There are now 45 confirmed COVID-19 cases in Aboriginal and Torres Strait Islander communities in Victoria, up eight on the 37 cases recorded late last week. 

Victorian Aboriginal Community Controlled Health Organisation (VACCHO) CEO Jill Gallagher AO said the latest figures were worrying and called for more funding to flow directly to the ACCOs on the frontlines of providing support.

“New data from the Department of Health and Human Services shows a spike in COVID-19 cases in Melton, Brimbank and Hume local government areas,” Ms Gallagher said. 

“Almost two-thirds of cases are female with more than half of cases in the 15-44 age group which shows that young people are not immune from this virus.

“These numbers are extremely serious, particularly as we are starting to see infections in rural areas, and in spikes in some LGAs.” 

Ms Gallagher said Communities have done a great job and made a huge effort keeping numbers low up to this point.

She said she understood that people were feeling frustrated by the lock-down measures in metropolitan Melbourne and Mitchell Shire, but Communities needed to get on top of this virus quickly otherwise cases would continue to escalate.

“Thankfully, we are are yet to see the unthinkable, like a fatality, or a large amount of cases in hospital ICUs.
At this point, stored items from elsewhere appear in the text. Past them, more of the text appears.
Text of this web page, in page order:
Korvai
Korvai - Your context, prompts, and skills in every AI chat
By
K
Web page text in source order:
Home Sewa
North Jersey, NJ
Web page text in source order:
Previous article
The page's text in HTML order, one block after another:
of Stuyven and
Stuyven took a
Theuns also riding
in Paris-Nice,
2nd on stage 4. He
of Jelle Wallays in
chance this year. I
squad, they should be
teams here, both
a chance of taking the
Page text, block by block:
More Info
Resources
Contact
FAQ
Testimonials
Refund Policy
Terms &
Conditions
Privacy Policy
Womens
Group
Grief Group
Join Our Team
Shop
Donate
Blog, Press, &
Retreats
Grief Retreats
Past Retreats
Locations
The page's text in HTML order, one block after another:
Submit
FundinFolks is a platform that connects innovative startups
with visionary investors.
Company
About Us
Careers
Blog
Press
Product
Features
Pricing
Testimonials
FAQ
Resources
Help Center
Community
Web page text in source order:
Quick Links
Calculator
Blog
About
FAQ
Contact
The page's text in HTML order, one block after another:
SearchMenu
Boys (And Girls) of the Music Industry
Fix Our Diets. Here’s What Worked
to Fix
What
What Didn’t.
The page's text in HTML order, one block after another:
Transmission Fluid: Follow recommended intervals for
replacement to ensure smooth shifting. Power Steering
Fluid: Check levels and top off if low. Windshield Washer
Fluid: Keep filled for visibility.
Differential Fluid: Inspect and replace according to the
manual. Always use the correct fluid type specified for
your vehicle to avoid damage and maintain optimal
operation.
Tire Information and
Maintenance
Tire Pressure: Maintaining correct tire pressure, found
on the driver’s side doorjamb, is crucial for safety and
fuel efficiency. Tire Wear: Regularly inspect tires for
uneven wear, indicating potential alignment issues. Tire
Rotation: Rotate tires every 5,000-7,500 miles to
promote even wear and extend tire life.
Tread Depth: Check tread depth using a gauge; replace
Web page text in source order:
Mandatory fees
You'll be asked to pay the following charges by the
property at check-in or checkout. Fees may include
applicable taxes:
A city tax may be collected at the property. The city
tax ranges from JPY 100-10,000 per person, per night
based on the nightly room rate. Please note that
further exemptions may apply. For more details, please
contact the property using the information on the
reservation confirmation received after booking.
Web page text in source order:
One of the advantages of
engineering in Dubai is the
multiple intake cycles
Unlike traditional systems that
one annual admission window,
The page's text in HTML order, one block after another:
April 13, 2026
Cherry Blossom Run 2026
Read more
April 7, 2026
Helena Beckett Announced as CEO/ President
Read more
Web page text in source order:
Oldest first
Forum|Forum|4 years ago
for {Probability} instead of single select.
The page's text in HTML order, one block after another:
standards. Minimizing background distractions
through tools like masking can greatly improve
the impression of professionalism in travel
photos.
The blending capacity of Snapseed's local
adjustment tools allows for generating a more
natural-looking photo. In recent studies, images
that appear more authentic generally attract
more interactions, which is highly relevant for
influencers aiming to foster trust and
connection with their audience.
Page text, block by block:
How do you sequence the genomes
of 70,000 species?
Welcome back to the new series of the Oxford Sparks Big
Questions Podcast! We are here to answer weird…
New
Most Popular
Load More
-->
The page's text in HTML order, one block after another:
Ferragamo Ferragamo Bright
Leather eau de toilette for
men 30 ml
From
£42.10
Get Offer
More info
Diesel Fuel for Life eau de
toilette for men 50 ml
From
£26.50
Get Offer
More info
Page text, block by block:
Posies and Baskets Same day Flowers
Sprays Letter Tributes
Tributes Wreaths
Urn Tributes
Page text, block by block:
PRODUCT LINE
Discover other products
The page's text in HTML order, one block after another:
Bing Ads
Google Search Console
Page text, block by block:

Or worse, an outbreak in one of our Aged Care Facilities, or Early Year Centres but this is around the corner if we don’t remain vigilant and take every precaution to stay on top of this virus,” Ms Gallagher said.

“If you are showing even the mildest of symptoms such as runny nose, sore throat, coughing, fever, loss of smell or taste, or shortness of breath, you must get tested.
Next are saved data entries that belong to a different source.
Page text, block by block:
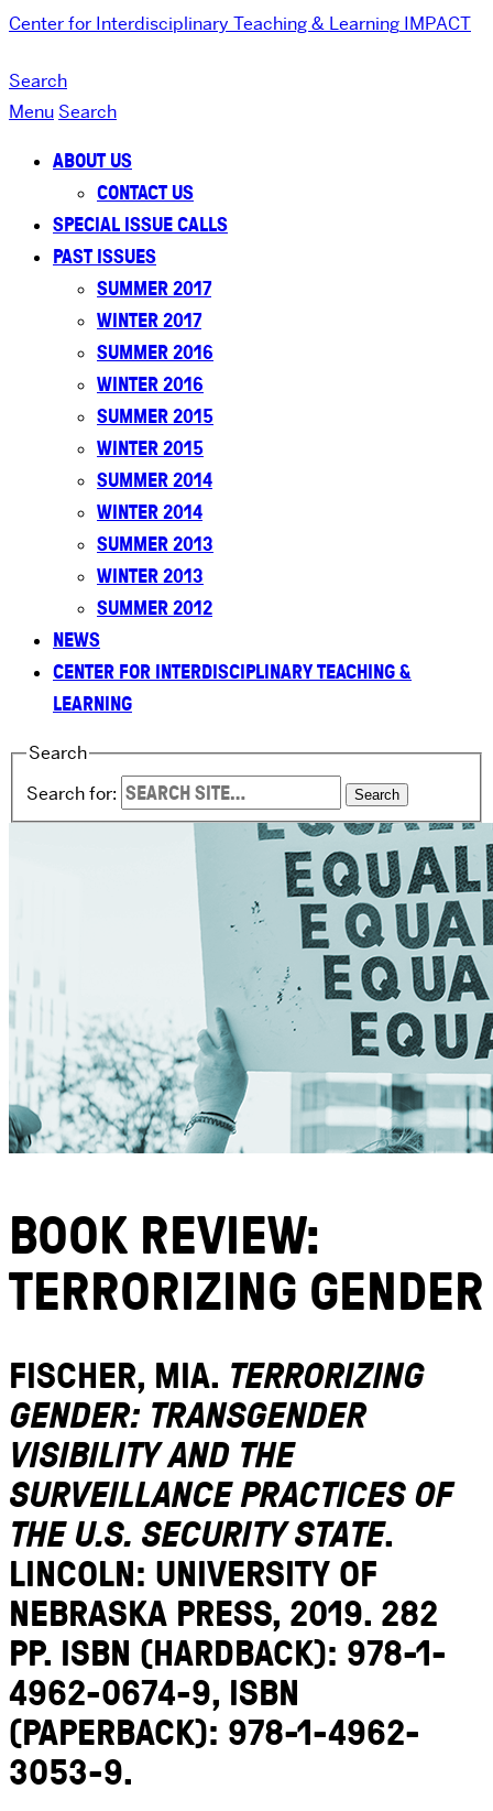
Center for Interdisciplinary Teaching & Learning IMPACT
Search
Menu Search
ABOUT US
CONTACT US
SPECIAL ISSUE CALLS
PAST ISSUES
SUMMER 2017
WINTER 2017
SUMMER 2016
WINTER 2016
SUMMER 2015
WINTER 2015
SUMMER 2014
WINTER 2014
SUMMER 2013
WINTER 2013
SUMMER 2012
NEWS
CENTER FOR INTERDISCIPLINARY TEACHING &
LEARNING
Search
Search for:
BOOK REVIEW:
TERRORIZING GENDER
FISCHER, MIA. TERRORIZING
GENDER: TRANSGENDER
VISIBILITY AND THE
SURVEILLANCE PRACTICES OF
THE U.S. SECURITY STATE.
LINCOLN: UNIVERSITY OF
NEBRASKA PRESS, 2019. 282
PP. ISBN (HARDBACK): 978-1-
4962-0674-9, ISBN
(PAPERBACK): 978-1-4962-
3053-9.

“And our mob cannot go to work if they are sick. 

“It’s critical people go home immediately after they have been tested and isolate until they get their test results.”  

While Ms Gallagher said the Federal Government funding commitment of $123 million to the Aboriginal and Torres Strait Islander sector to boost its response to COVID-19 was welcomed, she remained concerned that more funding would be required and needed to be directed to Community organisations at the frontline of health services. 
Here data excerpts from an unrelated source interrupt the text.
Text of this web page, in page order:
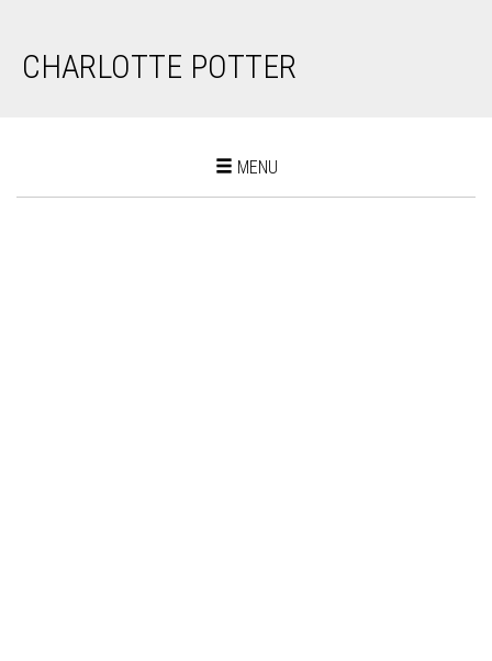
CHARLOTTE POTTER
Toggle
MENU
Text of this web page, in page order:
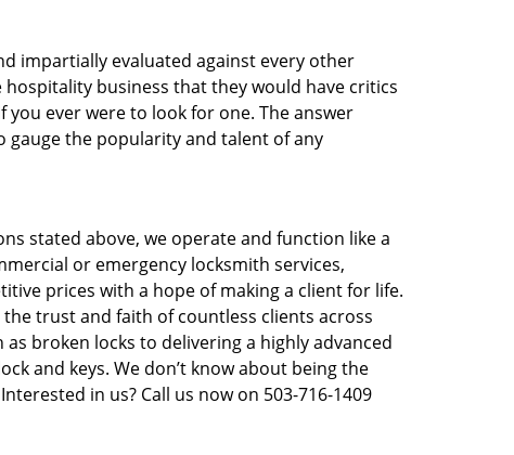
impartially evaluated against every other
business that they would have critics
you ever were to look for one. The answer
gauge the popularity and talent of any
stated above, we operate and function like a
or emergency locksmith services,
prices with a hope of making a client for life.
trust and faith of countless clients across
broken locks to delivering a highly advanced
and keys. We don’t know about being the
in us? Call us now on 503-716-1409
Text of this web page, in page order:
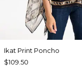
Ikat Print Poncho
$109.50
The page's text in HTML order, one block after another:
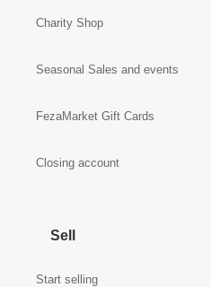
Charity Shop
Seasonal Sales and events
FezaMarket Gift Cards
Closing account
Sell
Start selling
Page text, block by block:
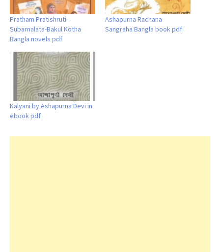
Pratham Pratishruti-
Subarnalata-Bakul Kotha
Bangla novels pdf
Ashapurna Rachana
Sangraha Bangla book pdf
Kalyani by Ashapurna Devi in
ebook pdf
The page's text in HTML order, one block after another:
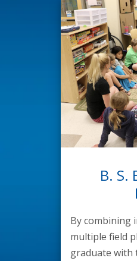
B. S.
By combining
multiple field
graduate with
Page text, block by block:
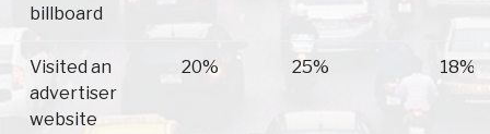
billboard
Visited an
advertiser
website
20% 25% 18%
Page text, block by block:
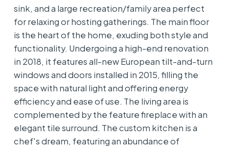
sink, and a large recreation/family area perfect
for relaxing or hosting gatherings. The main floor
is the heart of the home, exuding both style and
functionality. Undergoing a high-end renovation
in 2018, it features all-new European tilt-and-turn
windows and doors installed in 2015, filling the
space with natural light and offering energy
efficiency and ease of use. The living area is
complemented by the feature fireplace with an
elegant tile surround. The custom kitchen is a
chef's dream, featuring an abundance of
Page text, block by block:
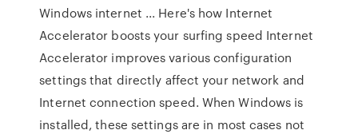
Windows internet ... Here's how Internet
Accelerator boosts your surfing speed Internet
Accelerator improves various configuration
settings that directly affect your network and
Internet connection speed. When Windows is
installed, these settings are in most cases not
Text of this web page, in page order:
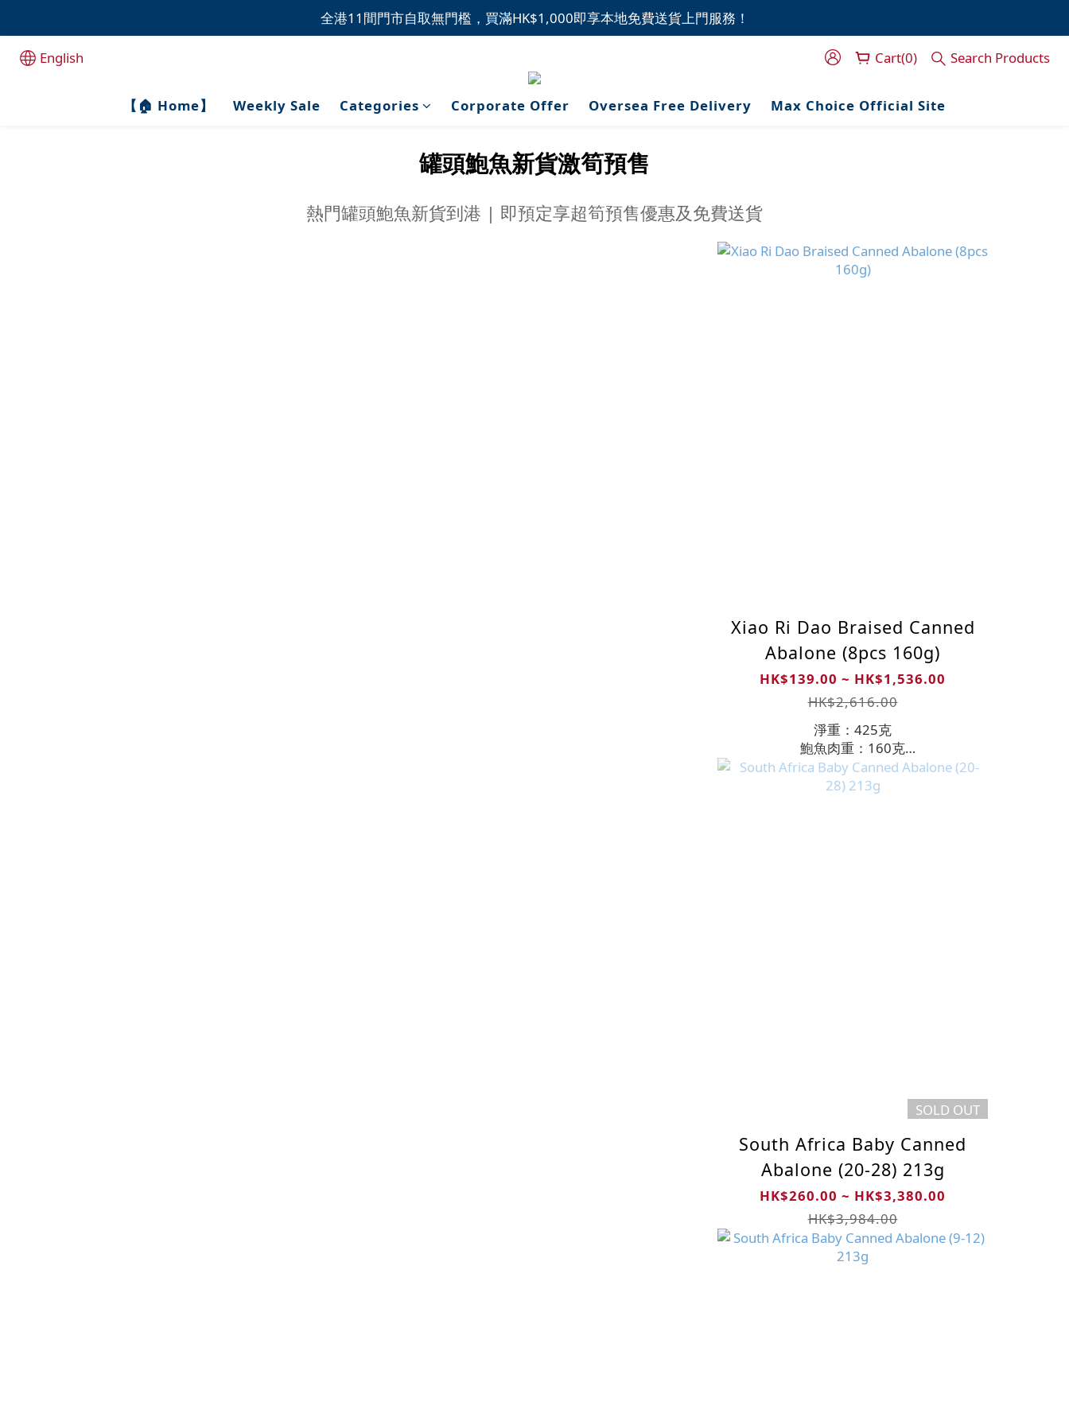
全港11間門市自取無門檻，買滿HK$1,000即享本地免費送貨上門服務！
全港11間門市自取無門檻，買滿HK$1,000即享本地免費送貨上門服務！
全港11間門市自取無門檻，買滿HK$1,000即享本地免費送貨上門服務！
English Cart(0) Search Products
【🏠 Home】 Weekly Sale Categories Corporate Offer Oversea Free Delivery Max Choice Official Site
罐頭鮑魚新貨激筍預售
熱門罐頭鮑魚新貨到港 | 即預定享超筍預售優惠及免費送貨
Xiao Ri Dao Braised Canned
Abalone (8pcs 160g)
HK$139.00 ~ HK$1,536.00
HK$2,616.00
淨重：425克
鮑魚肉重：160克
頭數：8頭
SOLD OUT
South Africa Baby Canned
Abalone (20-28) 213g
HK$260.00 ~ HK$3,380.00
HK$3,984.00

“ACCOs are the organisations most responsible for frontline Aboriginal health protections, however less than 40 per cent of that funding is available to them,” she said.

“Within the $123 million funding package, $25 million is specifically directed to remote communities, and $50 million is specifically for Indigenous businesses, to which ACCOs only have partial access.

“The flow down investment is minimal. Leaving only $48 million for the ACCO sector across the country, funding that is also available to remote areas.

“We know that nearly 80 per cent of the country’s Aboriginal and Torres Strait Islander population live in urban areas. 

“These urban areas come with their own unique challenges and costs, including overcrowded dwellings, underlying health conditions and less ability to isolate from the broader population.” 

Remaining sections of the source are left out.